8 · The unity of a plot does not consist, as some suppose, in its having one man as its subject. An infinity of things befall that one man, some of which it is impossible to reduce to unity; and in like manner there are many actions of one man which cannot be made to form one action. One sees, therefore, the mistake of all the [20] poets who have written a Heracleid, a Theseid, or similar poems; they suppose that, because Heracles was one man, the story also of Heracles must be one story. Homer, however, evidently understood this point quite well, whether by art or instinct, just in the same way as he excels the rest in every other respect. In writing [25] an Odyssey, he did not make the poem cover all that ever befell his hero—it befell him, for instance, to get wounded on Parnassus and also to feign madness at the time of the call to arms, but the two incidents had no necessary or probable connexion with one another—instead of doing that, he took as the subject of the Odyssey, as also of the Iliad, an action with a unity of the kind we are describing. [30] The truth is that, just as in the other imitative arts one imitation is always of one thing, so in poetry the story, as an imitation of action, must represent one action, a complete whole, with its several incidents so closely connected that the transposition or withdrawal of any one of them will disjoin and dislocate the whole. For that [35] which makes no perceptible difference by its presence or absence is no real part of the whole.
9 · From what we have said it will be seen that the poet’s function is to describe, not the thing that has happened, but a kind of thing that might happen, i.e. what is possible as being probable or necessary. The distinction between historian and poet is not in the one writing prose and the other verse—you might put the work [1451b1] of Herodotus into verse, and it would still be a species of history; it consists really in this, that the one describes the thing that has been, and the other a kind of thing that might be. Hence poetry is something more philosophic and of graver import than [5] history, since its statements are of the nature rather of universals, whereas those of history are singulars. By a universal statement I mean one as to what such or such a kind of man will probably or necessarily say or do—which is the aim of poetry, though it affixes proper names to the characters; by a singular statement, one as to [10] what, say, Alcibiades did or had done to him. In comedy this has
become clear by this time; it is only when their plot is already made up of probable incidents that they give it a basis of proper names, choosing for the purpose any names that may occur to them, instead of writing like the old iambic poets about particular persons. In Tragedy, however, they still adhere to the historic names; and for this reason: [15] what convinces is the possible; now whereas we are not yet sure as to the possibility of that which has not happened, that which has happened is manifestly possible, otherwise it would not have happened. Nevertheless even in tragedy there are some plays with but one or two known names in them, the rest being inventions; and there [20] are some without a single known name, e.g. Agathon’s Antheus, in which both incidents and names are of the poet’s invention; and it is no less delightful on that account. So that one must not aim at a rigid adherence to the traditional stories on which tragedies are based. It would be absurd, in fact, to do so, as even the known [25] stories are only known to a few, though they are a delight none the less to all.

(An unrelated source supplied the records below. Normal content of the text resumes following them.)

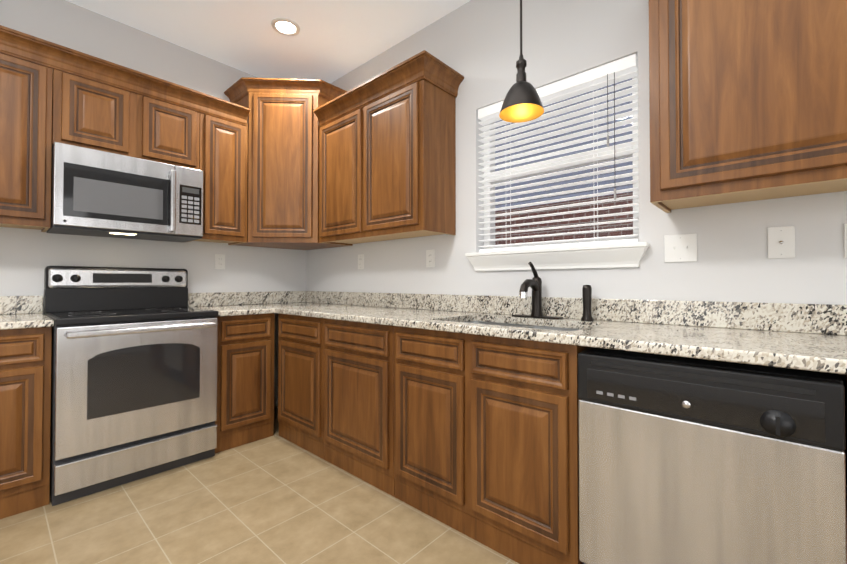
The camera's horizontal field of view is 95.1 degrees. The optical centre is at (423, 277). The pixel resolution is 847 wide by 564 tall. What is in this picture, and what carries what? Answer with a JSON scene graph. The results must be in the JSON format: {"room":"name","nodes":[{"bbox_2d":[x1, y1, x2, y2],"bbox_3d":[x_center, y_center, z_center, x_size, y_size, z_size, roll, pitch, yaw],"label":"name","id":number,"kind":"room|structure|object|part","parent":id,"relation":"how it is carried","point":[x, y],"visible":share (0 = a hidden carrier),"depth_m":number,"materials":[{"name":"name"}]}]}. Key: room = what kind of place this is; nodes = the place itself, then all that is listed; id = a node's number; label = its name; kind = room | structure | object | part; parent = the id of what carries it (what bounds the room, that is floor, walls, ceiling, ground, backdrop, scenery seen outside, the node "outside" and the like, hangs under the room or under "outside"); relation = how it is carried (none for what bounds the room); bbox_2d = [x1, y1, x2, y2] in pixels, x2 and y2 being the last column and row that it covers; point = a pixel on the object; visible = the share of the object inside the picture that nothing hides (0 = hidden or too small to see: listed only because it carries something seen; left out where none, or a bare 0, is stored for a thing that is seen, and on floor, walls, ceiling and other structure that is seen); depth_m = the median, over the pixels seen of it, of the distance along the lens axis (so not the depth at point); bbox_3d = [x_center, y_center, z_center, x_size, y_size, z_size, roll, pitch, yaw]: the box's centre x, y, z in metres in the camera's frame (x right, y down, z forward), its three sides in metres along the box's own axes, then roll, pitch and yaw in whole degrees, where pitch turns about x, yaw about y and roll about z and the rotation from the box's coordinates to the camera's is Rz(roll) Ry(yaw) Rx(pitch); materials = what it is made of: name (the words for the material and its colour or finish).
{"room":"kitchen","nodes":[
{"label":"kitchen","id":0,"kind":"room"},
{"bbox_2d":[0,0,305,407],"bbox_3d":[-2.432,-0.300,2.286,0.160,2.853,3.800,-1,-1,42],"label":"wall","id":1,"kind":"structure","parent":0,"point":[27,256],"depth_m":2.66,"materials":[{"name":"white paint"}]},
{"bbox_2d":[0,53,52,231],"bbox_3d":[-2.260,-0.726,2.113,0.326,0.901,0.312,-1,-1,42],"label":"upper cabinet","id":2,"kind":"object","parent":1,"relation":"attached to","point":[25,135],"visible":0.9,"depth_m":2.05,"materials":[{"name":"brown wood"}]},
{"bbox_2d":[0,25,249,125],"bbox_3d":[-1.984,-1.212,2.165,0.064,0.114,2.000,-1,-1,42],"label":"crown molding","id":3,"kind":"structure","parent":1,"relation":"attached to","point":[24,46],"depth_m":2.31,"materials":[{"name":"brown wood"}]},
{"bbox_2d":[52,69,199,169],"bbox_3d":[-1.907,-0.951,2.509,0.326,0.439,0.737,-1,-1,42],"label":"upper cabinet","id":4,"kind":"object","parent":1,"relation":"attached to","point":[90,114],"visible":0.75,"depth_m":2.35,"materials":[{"name":"brown wood"}]},
{"bbox_2d":[47,142,202,241],"bbox_3d":[-1.866,-0.497,2.466,0.437,0.464,0.734,-1,-1,42],"label":"microwave","id":5,"kind":"object","parent":4,"relation":"attached to","point":[97,193],"visible":1,"depth_m":2.31,"materials":[{"name":"grey metal"}]},
{"bbox_2d":[188,112,247,244],"bbox_3d":[-1.548,-0.714,2.905,0.326,0.901,0.330,-1,-1,42],"label":"upper cabinet","id":6,"kind":"object","parent":1,"relation":"attached to","point":[223,155],"visible":0.73,"depth_m":2.79,"materials":[{"name":"brown wood"}]},
{"bbox_2d":[215,254,224,268],"bbox_3d":[-1.612,-0.124,3.068,0.007,0.118,0.075,-1,-1,42],"label":"electrical outlet","id":7,"kind":"object","parent":1,"relation":"attached to","point":[219,261],"visible":1,"depth_m":3.06,"materials":[{"name":"white plastic"}]},
{"bbox_2d":[224,77,347,249],"bbox_3d":[-1.075,-0.874,3.140,0.768,1.224,0.768,-1,-1,42],"label":"upper cabinet","id":8,"kind":"object","parent":1,"relation":"attached to","point":[283,170],"visible":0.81,"depth_m":2.93,"materials":[{"name":"brown wood"}]},
{"bbox_2d":[0,407,518,563],"bbox_3d":[-0.289,1.129,0.341,5.920,0.060,4.120,-1,-1,42],"label":"floor","id":9,"kind":"structure","parent":0,"point":[276,498],"depth_m":1.77,"materials":[{"name":"tile"}]},
{"bbox_2d":[0,327,51,518],"bbox_3d":[-2.194,0.683,1.954,0.612,0.877,0.411,-1,-1,42],"label":"base cabinet","id":10,"kind":"object","parent":9,"relation":"on","point":[25,389],"visible":0.92,"depth_m":1.84,"materials":[{"name":"brown wood"}]},
{"bbox_2d":[0,295,53,329],"bbox_3d":[-2.359,0.170,1.764,0.634,0.140,0.931,-1,-1,42],"label":"countertop","id":11,"kind":"structure","parent":10,"relation":"on","point":[16,312],"depth_m":2.19,"materials":[{"name":"stone"}]},
{"bbox_2d":[44,266,217,505],"bbox_3d":[-1.760,0.529,2.353,0.722,1.196,0.745,-1,-1,42],"label":"range","id":12,"kind":"object","parent":9,"relation":"on","point":[134,374],"visible":1,"depth_m":2.16,"materials":[{"name":"grey metal"}]},
{"bbox_2d":[215,313,274,452],"bbox_3d":[-1.415,0.695,2.820,0.612,0.877,0.399,-1,-1,42],"label":"base cabinet","id":13,"kind":"object","parent":9,"relation":"on","point":[245,379],"visible":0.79,"depth_m":2.61,"materials":[{"name":"brown wood"}]},
{"bbox_2d":[188,292,267,316],"bbox_3d":[-1.426,0.185,2.802,0.634,0.140,0.357,-1,-1,42],"label":"countertop","id":14,"kind":"structure","parent":13,"relation":"on","point":[226,303],"depth_m":2.99,"materials":[{"name":"stone"}]},
{"bbox_2d":[278,314,324,459],"bbox_3d":[-0.639,0.695,2.799,0.575,0.877,0.612,-1,-1,42],"label":"base cabinet","id":15,"kind":"object","parent":9,"relation":"on","point":[301,381],"visible":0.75,"depth_m":2.54,"materials":[{"name":"brown wood"}]},
{"bbox_2d":[324,319,394,496],"bbox_3d":[-0.193,0.690,2.398,0.619,0.877,0.612,-1,-1,42],"label":"base cabinet","id":16,"kind":"object","parent":9,"relation":"on","point":[358,399],"visible":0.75,"depth_m":2.13,"materials":[{"name":"brown wood"}]},
{"bbox_2d":[394,326,591,563],"bbox_3d":[0.385,0.682,1.879,0.929,0.877,0.612,-1,-1,42],"label":"base cabinet","id":17,"kind":"object","parent":9,"relation":"on","point":[486,440],"visible":0.85,"depth_m":1.57,"materials":[{"name":"brown wood"}]},
{"bbox_2d":[268,291,846,374],"bbox_3d":[0.165,0.174,2.056,3.998,0.140,0.659,-1,-1,42],"label":"countertop","id":18,"kind":"structure","parent":17,"relation":"on","point":[811,337],"depth_m":1.56,"materials":[{"name":"stone"}]},
{"bbox_2d":[464,321,579,330],"bbox_3d":[0.418,0.343,1.820,0.750,0.200,0.440,-1,-1,42],"label":"sink","id":19,"kind":"object","parent":18,"relation":"in","point":[528,326],"visible":0.04,"depth_m":1.98,"materials":[{"name":"silver metal"}]},
{"bbox_2d":[512,262,562,318],"bbox_3d":[0.542,0.064,1.962,0.260,0.287,0.204,-1,-1,42],"label":"faucet","id":20,"kind":"object","parent":18,"relation":"on","point":[534,283],"visible":1,"depth_m":1.99,"materials":[{"name":"brown metal"}]},
{"bbox_2d":[581,285,593,320],"bbox_3d":[0.778,0.120,1.842,0.056,0.171,0.056,-1,-1,42],"label":"sprayer","id":21,"kind":"object","parent":18,"relation":"on","point":[587,298],"visible":1,"depth_m":1.83,"materials":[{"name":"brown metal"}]},
{"bbox_2d":[578,347,846,563],"bbox_3d":[0.952,0.687,1.329,0.630,0.853,0.620,-1,-1,42],"label":"dishwasher","id":22,"kind":"object","parent":9,"relation":"on","point":[684,460],"visible":0.96,"depth_m":1.09,"materials":[{"name":"grey metal"}]},
{"bbox_2d":[838,374,846,540],"bbox_3d":[1.438,0.669,0.933,0.609,0.877,0.612,-1,-1,42],"label":"base cabinet","id":23,"kind":"object","parent":9,"relation":"on","point":[843,377],"depth_m":0.98,"materials":[{"name":"brown wood"}]},
{"bbox_2d":[66,0,469,82],"bbox_3d":[-0.289,-1.783,0.381,5.920,0.060,4.120,-1,-1,42],"label":"ceiling","id":24,"kind":"structure","parent":0,"point":[332,41],"depth_m":2.67,"materials":[{"name":"white paint"}]},
{"bbox_2d":[271,17,299,35],"bbox_3d":[-0.945,-1.716,2.660,0.190,0.008,0.190,-1,-1,42],"label":"recessed light","id":25,"kind":"object","parent":24,"relation":"in","point":[285,26],"visible":1,"depth_m":2.65,"materials":[{"name":"white"}]},
{"bbox_2d":[499,0,543,122],"bbox_3d":[0.432,-1.228,1.715,0.192,1.012,0.192,-1,-1,42],"label":"pendant light","id":26,"kind":"object","parent":24,"relation":"hanging from","point":[522,102],"visible":1,"depth_m":1.70,"materials":[{"name":"black metal"}]},
{"bbox_2d":[306,0,846,304],"bbox_3d":[0.974,-0.306,1.887,5.760,2.853,0.160,-1,-1,42],"label":"wall","id":27,"kind":"structure","parent":0,"point":[475,44],"depth_m":1.98,"materials":[{"name":"white paint"}]},
{"bbox_2d":[358,254,363,268],"bbox_3d":[-0.501,-0.124,3.096,0.075,0.118,0.007,-1,-1,42],"label":"electrical outlet","id":28,"kind":"object","parent":27,"relation":"attached to","point":[361,261],"visible":1,"depth_m":3.09,"materials":[{"name":"white plastic"}]},
{"bbox_2d":[313,50,463,245],"bbox_3d":[-0.275,-0.764,2.691,1.138,0.995,0.424,-1,-1,42],"label":"upper cabinet","id":29,"kind":"object","parent":27,"relation":"attached to","point":[387,167],"depth_m":2.43,"materials":[{"name":"brown wood"}]},
{"bbox_3d":[-0.271,-1.205,2.694,1.126,0.114,0.424,-1,-1,42],"label":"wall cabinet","id":30,"kind":"part","parent":29,"relation":"part of","materials":[{"name":"brown wood"}]},
{"bbox_2d":[426,249,434,266],"bbox_3d":[0.046,-0.127,2.604,0.075,0.118,0.007,-1,-1,42],"label":"electrical outlet","id":31,"kind":"object","parent":27,"relation":"attached to","point":[430,258],"visible":1,"depth_m":2.60,"materials":[{"name":"white plastic"}]},
{"bbox_2d":[465,242,648,270],"bbox_3d":[0.668,-0.099,2.083,0.975,0.112,0.155,-1,-1,42],"label":"window sill","id":32,"kind":"structure","parent":27,"relation":"attached to","point":[611,255],"depth_m":1.96,"materials":[{"name":"white wood"}]},
{"bbox_2d":[484,71,638,248],"bbox_3d":[0.730,-0.593,2.158,0.891,0.885,0.070,-1,-1,42],"label":"window","id":33,"kind":"structure","parent":27,"relation":"in","point":[635,223],"depth_m":2.12,"materials":[{"name":"white"}]},
{"bbox_2d":[478,54,638,251],"bbox_3d":[0.673,-0.595,2.096,0.875,0.879,0.074,-1,-1,42],"label":"window blinds","id":34,"kind":"object","parent":33,"relation":"attached to","point":[617,71],"visible":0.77,"depth_m":2.02,"materials":[{"name":"white plastic"}]},
{"bbox_2d":[664,233,696,261],"bbox_3d":[1.097,-0.125,1.655,0.118,0.118,0.016,-1,-1,42],"label":"light switch","id":35,"kind":"object","parent":27,"relation":"attached to","point":[680,248],"visible":1,"depth_m":1.66,"materials":[{"name":"white plastic"}]},
{"bbox_2d":[649,0,846,212],"bbox_3d":[1.208,-0.736,1.351,0.684,0.901,0.326,-1,-1,42],"label":"upper cabinet","id":36,"kind":"object","parent":27,"relation":"attached to","point":[747,100],"visible":1,"depth_m":1.28,"materials":[{"name":"brown wood"}]},
{"bbox_2d":[768,226,794,258],"bbox_3d":[1.333,-0.130,1.443,0.075,0.118,0.016,-1,-1,42],"label":"outlet","id":37,"kind":"object","parent":27,"relation":"attached to","point":[781,242],"visible":1,"depth_m":1.44,"materials":[{"name":"white plastic"}]},
{"bbox_2d":[844,224,846,257],"bbox_3d":[1.483,-0.127,1.313,0.075,0.118,0.008,-1,-1,42],"label":"outlet","id":38,"kind":"object","parent":27,"relation":"attached to","point":[845,236],"visible":1,"depth_m":1.33,"materials":[{"name":"white plastic"}]},
{"label":"outside","id":39,"kind":"structure","parent":0,"visible":0},
{"bbox_2d":[495,78,632,244],"bbox_3d":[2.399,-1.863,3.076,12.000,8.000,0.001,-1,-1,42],"label":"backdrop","id":40,"kind":"structure","parent":39,"point":[585,221],"depth_m":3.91,"materials":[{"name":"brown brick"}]}
]}

It is evident from the above that the poet must be more the poet of his plots than of his verses, inasmuch as he is a poet by virtue of the imitative element in his work, and it is actions that he imitates. And if he should come to take a subject from actual history, he is none the less a poet for that; since some historic occurrences [30] may very well be in the probable order of things; and it is in that aspect of them that he is their poet.